在博客【大数据】Hive 表中插入多条数据中，我简单介绍了几种向 Hive 表中插入数据的方法。然而更多的时候，我们并不是一条数据一条数据的插入，而是以批量导入的方式。在本文中，我将较为全面地介绍几种向 Hive 中批量导入数据的方法。

1.从本地文件系统加载（load）数据

load data [local] inpath '路径' [overwrite] into table 表名 [partition (分区字段=值,…)];

overwrite：表示覆盖表中已有数据，否则表示追加。
此种加载方式是数据的复制。

（1）创建一张表。

hive (default)> create table student(id string, name string) 
                row format delimited fields terminated by '\t';

（2）加载本地文件到 Hive。

hive (default)> load data local inpath '/opt/module/datas/student.txt' 
                into table default.student;

2.从 HDFS 文件系统加载（load）数据

从 HDFS 文件系统向表中加载数据，其实就是一个移动文件的操作，需要提前将数据上传到 HDFS 文件系统。

（1）上传文件到 HDFS（Linux 本地 /opt/module/datas/student.txt 文件传到 /user/victor/hive 目录）。

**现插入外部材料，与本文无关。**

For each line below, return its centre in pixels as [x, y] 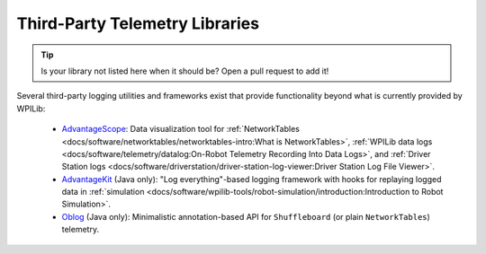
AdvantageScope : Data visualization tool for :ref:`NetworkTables [181, 129]
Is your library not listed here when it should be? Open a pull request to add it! [185, 71]
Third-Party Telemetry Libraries [138, 23]
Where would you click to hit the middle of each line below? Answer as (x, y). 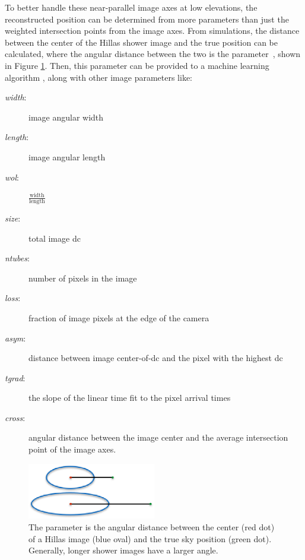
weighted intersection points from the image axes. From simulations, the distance (152, 31)
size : (13, 218)
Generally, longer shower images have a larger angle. (123, 550)
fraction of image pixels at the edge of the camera (119, 317)
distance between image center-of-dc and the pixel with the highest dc (156, 358)
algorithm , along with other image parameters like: (99, 77)
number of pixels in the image (83, 278)
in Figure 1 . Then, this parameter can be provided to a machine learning (137, 65)
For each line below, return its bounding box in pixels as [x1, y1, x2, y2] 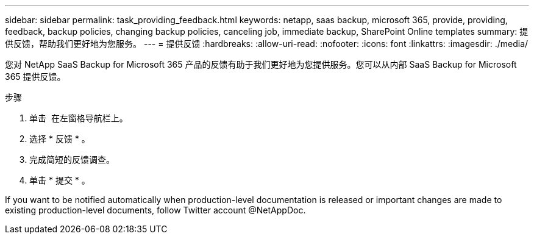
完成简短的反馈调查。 [29, 154, 115, 165]
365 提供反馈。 [5, 71, 66, 82]
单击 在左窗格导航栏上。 [29, 113, 128, 123]
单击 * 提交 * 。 [29, 175, 90, 185]
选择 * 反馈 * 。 [29, 134, 90, 144]
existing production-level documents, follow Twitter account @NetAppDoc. [5, 205, 306, 215]
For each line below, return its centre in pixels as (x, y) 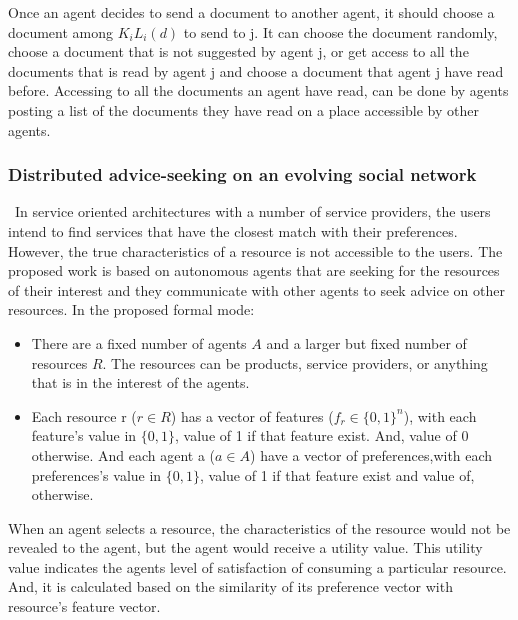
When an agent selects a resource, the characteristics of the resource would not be (259, 527)
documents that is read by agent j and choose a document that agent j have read (256, 70)
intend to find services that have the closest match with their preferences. (233, 230)
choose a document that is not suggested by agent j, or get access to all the (238, 51)
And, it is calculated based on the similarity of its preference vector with (230, 586)
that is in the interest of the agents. (140, 382)
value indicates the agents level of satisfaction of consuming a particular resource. (257, 566)
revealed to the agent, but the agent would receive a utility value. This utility (245, 547)
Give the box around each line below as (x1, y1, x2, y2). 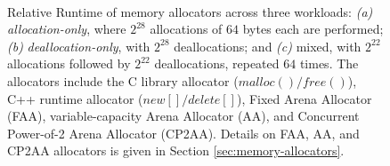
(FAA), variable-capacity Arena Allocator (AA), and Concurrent (7, 107, 360, 125)
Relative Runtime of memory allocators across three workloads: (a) (7, 2, 373, 20)
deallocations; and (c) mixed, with (174, 36, 362, 55)
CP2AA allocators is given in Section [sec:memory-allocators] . (7, 141, 345, 160)
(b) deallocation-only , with (7, 36, 150, 55)
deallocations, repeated (154, 54, 280, 73)
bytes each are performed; (242, 20, 384, 38)
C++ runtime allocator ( (7, 89, 143, 107)
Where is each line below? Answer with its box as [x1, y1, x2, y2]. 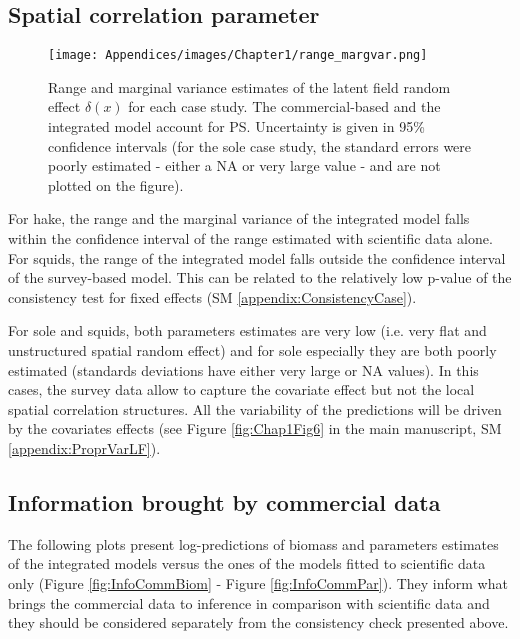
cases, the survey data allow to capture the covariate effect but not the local [8, 379, 475, 400]
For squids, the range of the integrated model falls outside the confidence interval [8, 247, 506, 268]
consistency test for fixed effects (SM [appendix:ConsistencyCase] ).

hive (default)> dfs -put /opt/module/datas/student.txt /user/victor/hive;

（2）从 HDFS 文件系统向表中加载数据。

hive (default)> load data inpath '/user/victor/hive/student.txt' 
                into table default.student;

3.通过 as select 向表中插入数据

hive (default)> create table if not exists student3 as select id, name from student;

4.通过 insert into 向表中插入数据

insert into table test [partition(partcol1=val1, partcol2=val2 ...)] select id,name from student;

insert into：以追加数据的方式插入到表或分区，原有数据不会删除。

insert overwrite table test [partition(partcol1=val1, partcol2=val2 ...)] select id,name from student;

insert overwrite：覆盖表中已存在的数据。

（1）创建一张分区表。

hive (default)> create table student(id string, name string) 
				partitioned by (month string) 
				row format delimited fields terminated by '\t';

（2）基本插入数据。

hive (default)> insert into table student partition(month='201801') 
				values('1004','wangwu');

（3）基本模式插入（根据单张表查询结果）。

hive (default)> insert overwrite table student partition(month='201802') 
				select id, name from student where month='201801';

（4）多插入模式（只需要扫描一遍源表就可以生成多个不相交的输出）。

hive (default)> from student
             	insert overwrite table student partition(month='201803')
             	select id, name where month='201801'
             	insert overwrite table student partition(month='201804')
             	select id, name where month='201801';

5.通过 location 的方式

直接将数据文件上传到 location 指定的 HDFS 的目录下；

（1）创建表，并指定在 HDFS 上的位置。

hive (default)> create external table student(id int, name string)
             	row format delimited fields terminated by '\t'
             	location '/user/hive/warehouse/student';

（2）上传数据到 HDFS 上。

hive (default)> dfs -mkdir -p /user/hive/warehouse/student;
hive (default)> dfs -put /opt/module/datas/student.txt /user/hive/warehouse/student;

（3）查询数据。

select * from student;

【大数据】Hive 中的批量数据导入